4、結局、会社を退職し、社会人として大学に再度入り、音楽の世界へ戻りました。たいへん充実した3年間を過ごしました。そしてここまで音楽をやったのだからこのままでは許されない思いになり、単発ですが仕事も増え始めていましたが、突然ロサンゼルスへ移住することになりました。

【Ⅲ】ロサンゼルスにおいて音楽で仕事につくことの困難性
1、ロサンゼルスへは1997年11月来ました。これまで日本で築いてきた音楽ネットワーク、先生とのコネクションなどはご破算になってしまいました。
2、でも、こちらへ来る前に、当地では音楽以外の仕事はしないと固く決めていました。その気になれば仕事はいくらでもあったのですが、私は音楽に固執することにしていました。当時はまだ英語も完全ではなかったし、コネもなく、なかなか仕事は見つかりませんでした。一時は日本から持参したCD(シューマン作曲、ピアノ五重奏第3楽章など)を夜中にひとり淋しく聞くだけでした。そのくらい自分は音楽を求めていたのでした。
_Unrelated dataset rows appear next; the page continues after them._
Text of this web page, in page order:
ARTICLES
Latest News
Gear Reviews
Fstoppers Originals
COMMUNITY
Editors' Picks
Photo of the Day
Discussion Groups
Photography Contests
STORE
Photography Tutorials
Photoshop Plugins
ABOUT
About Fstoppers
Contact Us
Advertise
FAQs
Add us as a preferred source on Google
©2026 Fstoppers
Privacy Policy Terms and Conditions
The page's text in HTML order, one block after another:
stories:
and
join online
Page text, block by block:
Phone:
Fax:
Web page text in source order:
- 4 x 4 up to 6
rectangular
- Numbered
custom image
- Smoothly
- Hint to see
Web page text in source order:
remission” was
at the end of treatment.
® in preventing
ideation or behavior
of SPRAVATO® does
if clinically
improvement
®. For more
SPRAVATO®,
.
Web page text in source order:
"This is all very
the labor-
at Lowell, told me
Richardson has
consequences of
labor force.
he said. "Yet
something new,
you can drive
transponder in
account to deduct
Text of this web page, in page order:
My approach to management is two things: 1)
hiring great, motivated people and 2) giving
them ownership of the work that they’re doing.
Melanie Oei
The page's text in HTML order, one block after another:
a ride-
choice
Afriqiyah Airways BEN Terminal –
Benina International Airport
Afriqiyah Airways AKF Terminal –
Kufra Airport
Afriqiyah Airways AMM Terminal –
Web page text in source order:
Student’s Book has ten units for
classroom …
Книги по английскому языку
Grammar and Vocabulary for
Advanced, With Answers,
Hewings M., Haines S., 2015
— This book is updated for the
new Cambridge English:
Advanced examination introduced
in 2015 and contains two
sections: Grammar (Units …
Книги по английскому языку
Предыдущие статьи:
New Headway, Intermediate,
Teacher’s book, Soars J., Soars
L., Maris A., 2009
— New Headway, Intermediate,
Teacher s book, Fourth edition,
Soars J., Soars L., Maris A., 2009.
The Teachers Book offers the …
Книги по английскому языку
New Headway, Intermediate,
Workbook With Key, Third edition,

3、そもそも音楽関係の仕事は世界中どこでもそうあるものではありません。音楽関係の大学は世界に数多くあり、卒業生はもっと数え切れないわけです。その中からマスターになる人がいて、またドクターになる人も最近は増えています。それに対し仕事数は少な過ぎです。一例を示せば、私は今、バイオラ大学音楽学部にてスタッフ・アカンパニストという仕事をしているのですが、そこで2,3年前に常勤のピアノの教授に1名欠員ができ、募集したところ、130人応募し、その全員がPHD(ドクター)の資格を持った人でした。ということは130人のPHDのうち、129人は仕事に就けなかったのです。
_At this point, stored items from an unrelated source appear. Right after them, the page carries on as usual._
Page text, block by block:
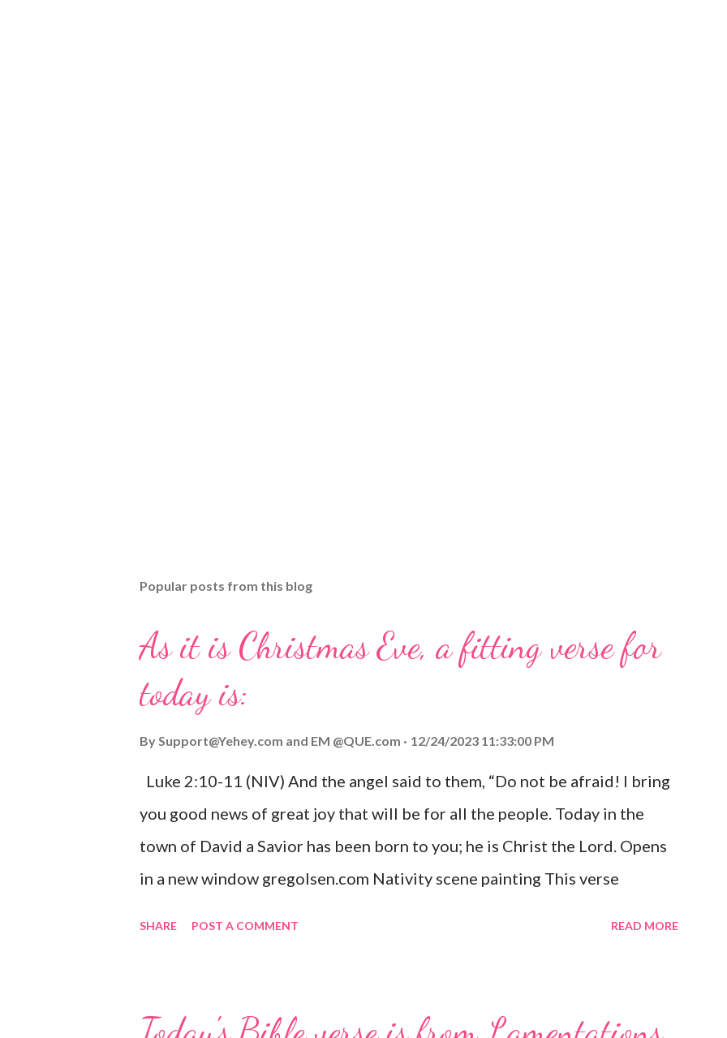
Popular posts from this blog
As it is Christmas Eve, a fitting verse for
today is:
BySupport@Yehey.com and EM @QUE.com 12/24/2023 11:33:00 PM
Luke 2:10-11 (NIV) And the angel said to them, “Do not be afraid! I bring
you good news of great joy that will be for all the people. Today in the
town of David a Savior has been born to you; he is Christ the Lord. Opens
in a new window gregolsen.com Nativity scene painting This verse
SHARE POST A COMMENT READ MORE
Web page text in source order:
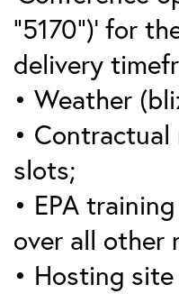
“5170”)’ for
delivery
• Weather
•
slots;
• EPA
over all other
• Hosting
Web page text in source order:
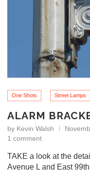
One Shots Street Lamps
ALARM
by Kevin Walsh
1 comment
TAKE a look at the
Avenue L and East
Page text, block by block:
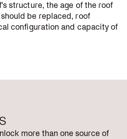
structure, the age of the roof
be replaced, roof
configuration and capacity of
more than one source of
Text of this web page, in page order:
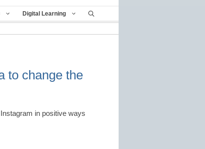
Digital Learning
to change the
in positive ways
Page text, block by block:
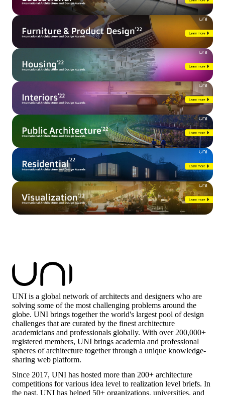
UNI is a global network of architects and designers who are
solving some of the most challenging problems around the
globe. UNI brings together the world's largest pool of design
challenges that are curated by the finest architecture
academicians and professionals globally. With over 200,000+
registered members, UNI brings academia and professional
spheres of architecture together through a unique knowledge-
sharing web platform.
Since 2017, UNI has hosted more than 200+ architecture
competitions for various idea level to realization level briefs. In
the past, UNI has helped 50+ organizations, universities, and
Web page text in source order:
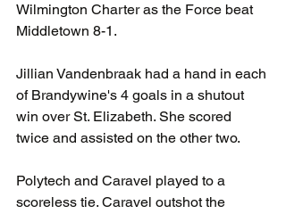
Wilmington Charter as the Force beat
Middletown 8-1.
Jillian Vandenbraak had a hand in each
of Brandywine's 4 goals in a shutout
win over St. Elizabeth. She scored
twice and assisted on the other two.
Polytech and Caravel played to a
scoreless tie. Caravel outshot the
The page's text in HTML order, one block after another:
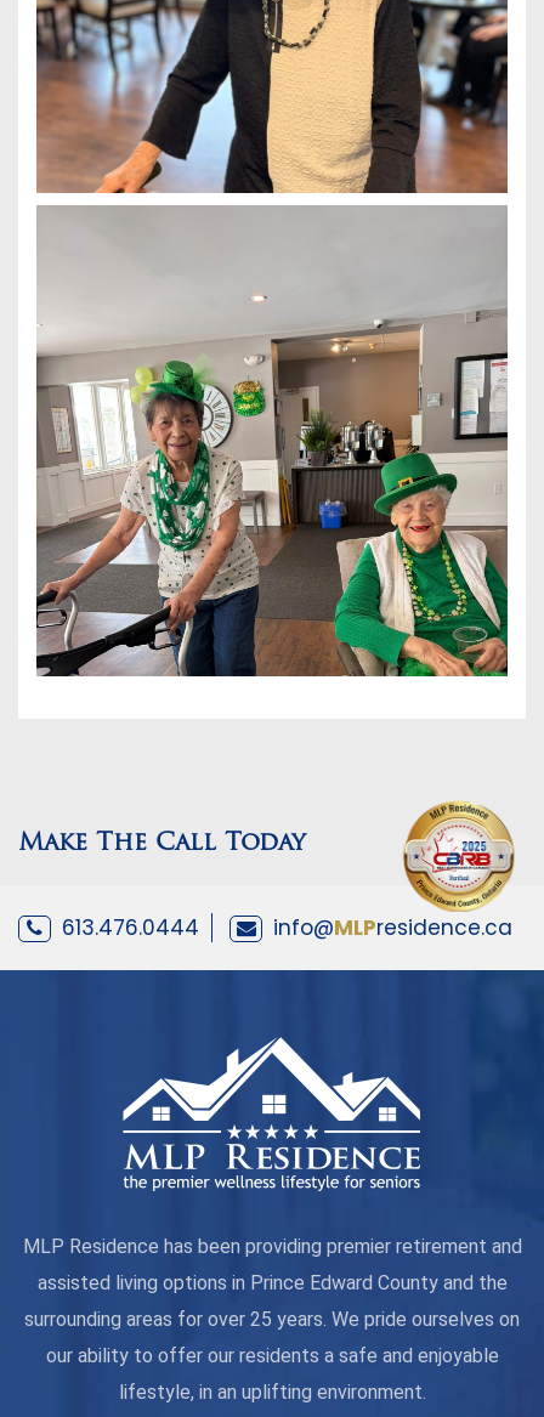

4、今、アメリカで常勤の仕事をえるためにはPHDを持つことは不可欠です。そのPHDを持っていてもこのような状況です。
5、私の場合は日本でマスターを取得していましたが、来た当時はまだ言葉が完全でない、車も運転できない、コネはないなど“ないないずくし”で、仕事はありませんでした。
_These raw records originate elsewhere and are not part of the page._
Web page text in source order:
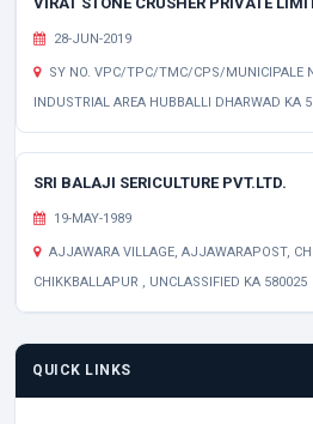
28-JUN-2019
SY NO. VPC/TPC/TMC/CPS/MUNICIPALE
INDUSTRIAL AREA HUBBALLI DHARWAD KA
SRI BALAJI SERICULTURE PVT.LTD.
19-MAY-1989
AJJAWARA VILLAGE, AJJAWARAPOST,
CHIKKBALLAPUR , UNCLASSIFIED KA 580025
QUICK LINKS
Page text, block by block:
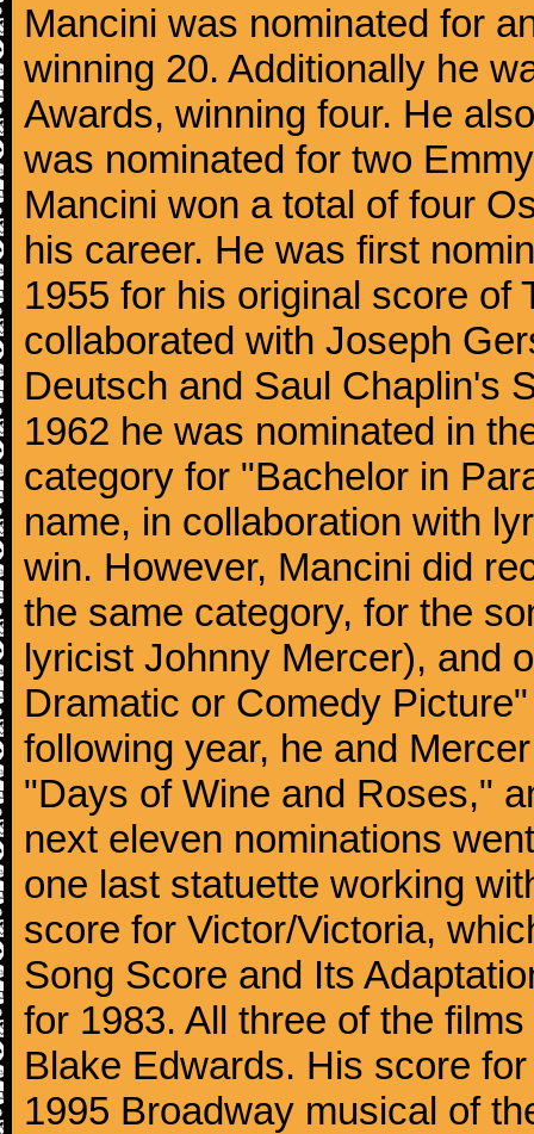
Mancini was nominated for
winning 20. Additionally he
Awards, winning four. He
was nominated for two
Mancini won a total of four
his career. He was first
1955 for his original score of
collaborated with Joseph
Deutsch and Saul Chaplin's
1962 he was nominated in
category for "Bachelor in
name, in collaboration with
win. However, Mancini did
the same category, for the
lyricist Johnny Mercer), and
Dramatic or Comedy
following year, he and
"Days of Wine and Roses,"
next eleven nominations
one last statuette working
score for Victor/Victoria,
Song Score and Its
for 1983. All three of the
Blake Edwards. His score
1995 Broadway musical of
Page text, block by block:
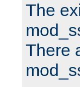
The
There
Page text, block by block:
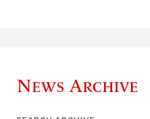
News Archive
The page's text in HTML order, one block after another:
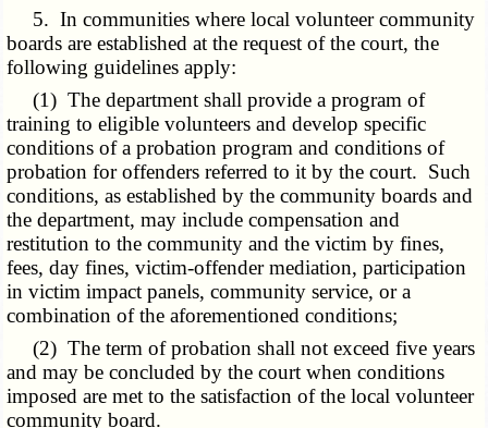
5. In communities where local volunteer community
boards are established at the request of the court, the
following guidelines apply:
(1) The department shall provide a program of
training to eligible volunteers and develop specific
conditions of a probation program and conditions of
probation for offenders referred to it by the court. Such
conditions, as established by the community boards and
the department, may include compensation and
restitution to the community and the victim by fines,
fees, day fines, victim-offender mediation, participation
in victim impact panels, community service, or a
combination of the aforementioned conditions;
(2) The term of probation shall not exceed five years
and may be concluded by the court when conditions
imposed are met to the satisfaction of the local volunteer
community board.

6、今、私が仕事を見つけ出しているのは、最初は羅府新報の求人欄に載っていた合唱団の伴奏者募集でした。小さな合唱団でしたが何でもいいから始めないと、という気持ちでした。

【Ⅳ】チャレンジ、レスペクト、そして満足感を求めて
1、ただ、私としては、折角アメリカへ来たのだから日本人の社会だけで仕事をするのではなく、インターナショナルな社会で仕事をしたいという気持ちでした。幸い音楽の世界は世界共通な部分もあるので通ずるところがあります。
2、今、私はバイオラ大学というところでスタッフ・アカンパニストをしているのですが、そこを紹介してくださった方も日本人の方を通じてでしたが、そのバイオラ大学に行きだすと、仕事に対し、日本人と違う感覚に出会うことが出来ました。時間とお金にたいへんドライであって、私にとってやりやすい感じです。
3、私としては現状で満足ではなく、もっと新しい仕事もしたいと思っています。仕事の内容にチャレンジがあって、レスペクトされる仕事をしたい。皆さん何かありましたら紹介いただければ幸いです。
4、音楽が嫌いな人は少ないでしょう。音楽によって癒されることは多いでしょう。ただ、これが仕事となると結構たいへんです。私のようにアカンパニストの立場ですと、学生によっては気楽に自分がパフォーマンスする3日前くらいに楽譜を持ってきて「先生、これ3日後だからお願い!」なんていわれることもあります。この要求に応じるのは時としてたいへん苦痛です。絶望的になることさえあります。でもまた、その苦痛を克服できたときの充実感も他では味わえない満足感なのかもしれません。

【Ⅴ】音楽の素晴らしさ
1、本当はこの講演会の場所にピアノがあって、ピアノを弾きながらお話できれば、音楽の素晴らしさを直接、皆さんにお伝えできるのですが・・・。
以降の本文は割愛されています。